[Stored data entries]
==================================================

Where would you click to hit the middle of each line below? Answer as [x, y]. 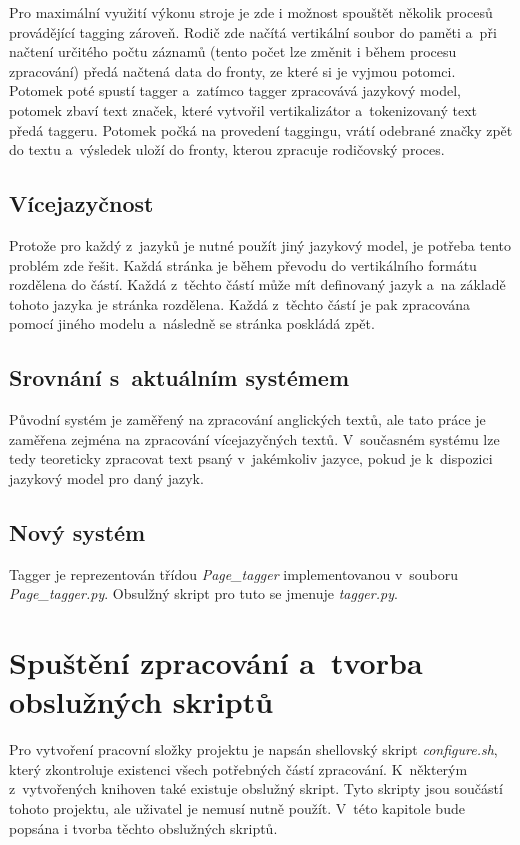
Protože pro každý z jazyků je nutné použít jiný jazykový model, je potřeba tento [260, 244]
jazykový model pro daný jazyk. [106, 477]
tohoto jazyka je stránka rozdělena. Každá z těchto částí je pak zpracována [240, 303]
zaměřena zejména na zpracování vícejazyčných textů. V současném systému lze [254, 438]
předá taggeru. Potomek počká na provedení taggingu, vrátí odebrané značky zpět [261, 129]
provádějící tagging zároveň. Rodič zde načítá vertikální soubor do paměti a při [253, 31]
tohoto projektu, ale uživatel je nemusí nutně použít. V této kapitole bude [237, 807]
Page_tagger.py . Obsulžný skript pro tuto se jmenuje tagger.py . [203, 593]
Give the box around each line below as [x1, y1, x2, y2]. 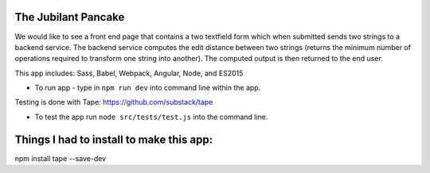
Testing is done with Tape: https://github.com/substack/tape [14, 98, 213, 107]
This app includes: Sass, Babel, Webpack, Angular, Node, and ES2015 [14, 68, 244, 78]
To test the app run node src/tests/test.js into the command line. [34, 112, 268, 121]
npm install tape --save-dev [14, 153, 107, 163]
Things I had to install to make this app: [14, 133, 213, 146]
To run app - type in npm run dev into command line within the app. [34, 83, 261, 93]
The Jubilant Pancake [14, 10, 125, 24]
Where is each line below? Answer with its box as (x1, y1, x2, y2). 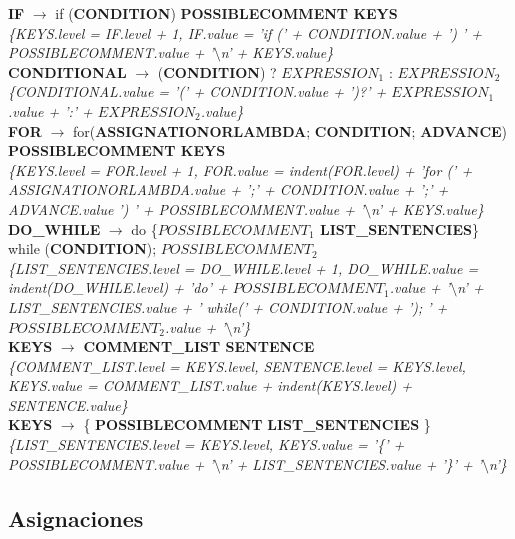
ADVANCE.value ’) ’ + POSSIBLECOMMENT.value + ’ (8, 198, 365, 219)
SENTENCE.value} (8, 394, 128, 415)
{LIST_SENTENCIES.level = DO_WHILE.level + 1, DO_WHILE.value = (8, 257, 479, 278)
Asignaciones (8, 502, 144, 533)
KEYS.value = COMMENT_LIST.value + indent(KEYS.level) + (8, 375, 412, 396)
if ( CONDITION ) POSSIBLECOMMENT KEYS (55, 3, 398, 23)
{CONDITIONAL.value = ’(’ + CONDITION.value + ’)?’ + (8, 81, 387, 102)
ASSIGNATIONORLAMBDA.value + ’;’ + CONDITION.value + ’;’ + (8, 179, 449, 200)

==================================================

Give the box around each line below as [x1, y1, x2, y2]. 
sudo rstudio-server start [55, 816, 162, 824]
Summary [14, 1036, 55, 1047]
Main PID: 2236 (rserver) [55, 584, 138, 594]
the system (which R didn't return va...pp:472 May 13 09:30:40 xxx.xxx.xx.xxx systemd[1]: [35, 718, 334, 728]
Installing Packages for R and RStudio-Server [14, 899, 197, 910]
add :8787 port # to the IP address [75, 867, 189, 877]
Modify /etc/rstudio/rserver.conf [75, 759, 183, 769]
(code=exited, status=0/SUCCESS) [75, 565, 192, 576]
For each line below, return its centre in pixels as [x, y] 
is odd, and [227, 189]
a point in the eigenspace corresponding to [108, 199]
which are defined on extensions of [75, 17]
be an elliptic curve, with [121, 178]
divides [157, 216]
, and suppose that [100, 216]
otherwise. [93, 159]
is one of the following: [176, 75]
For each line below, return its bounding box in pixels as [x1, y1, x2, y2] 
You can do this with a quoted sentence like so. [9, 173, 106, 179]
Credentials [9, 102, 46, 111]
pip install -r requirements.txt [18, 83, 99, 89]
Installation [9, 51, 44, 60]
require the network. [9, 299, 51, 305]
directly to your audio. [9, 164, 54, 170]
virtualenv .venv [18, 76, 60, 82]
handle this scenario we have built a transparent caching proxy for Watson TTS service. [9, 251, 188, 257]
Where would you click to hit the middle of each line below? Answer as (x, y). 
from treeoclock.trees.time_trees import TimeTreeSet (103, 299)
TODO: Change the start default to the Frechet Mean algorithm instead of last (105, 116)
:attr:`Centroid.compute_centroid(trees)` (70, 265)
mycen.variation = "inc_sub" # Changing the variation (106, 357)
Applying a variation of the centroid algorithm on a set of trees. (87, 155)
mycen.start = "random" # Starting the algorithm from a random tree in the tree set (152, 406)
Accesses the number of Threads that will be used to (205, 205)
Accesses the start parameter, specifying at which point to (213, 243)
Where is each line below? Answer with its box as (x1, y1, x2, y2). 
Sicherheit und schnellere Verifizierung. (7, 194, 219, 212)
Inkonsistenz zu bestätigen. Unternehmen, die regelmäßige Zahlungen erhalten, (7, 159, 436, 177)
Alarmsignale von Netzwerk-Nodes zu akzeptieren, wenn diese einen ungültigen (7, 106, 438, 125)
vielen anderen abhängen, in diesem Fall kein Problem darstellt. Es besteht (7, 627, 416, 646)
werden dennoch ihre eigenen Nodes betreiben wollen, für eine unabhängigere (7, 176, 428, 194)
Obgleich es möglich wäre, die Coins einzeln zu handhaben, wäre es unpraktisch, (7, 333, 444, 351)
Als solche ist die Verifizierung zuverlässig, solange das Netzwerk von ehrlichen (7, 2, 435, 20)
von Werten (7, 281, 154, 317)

==================================================

■ Problem to work on ■
For the records above, give the number of lines that include the string "start", with nothing added.

■ Answer to the problem ■
4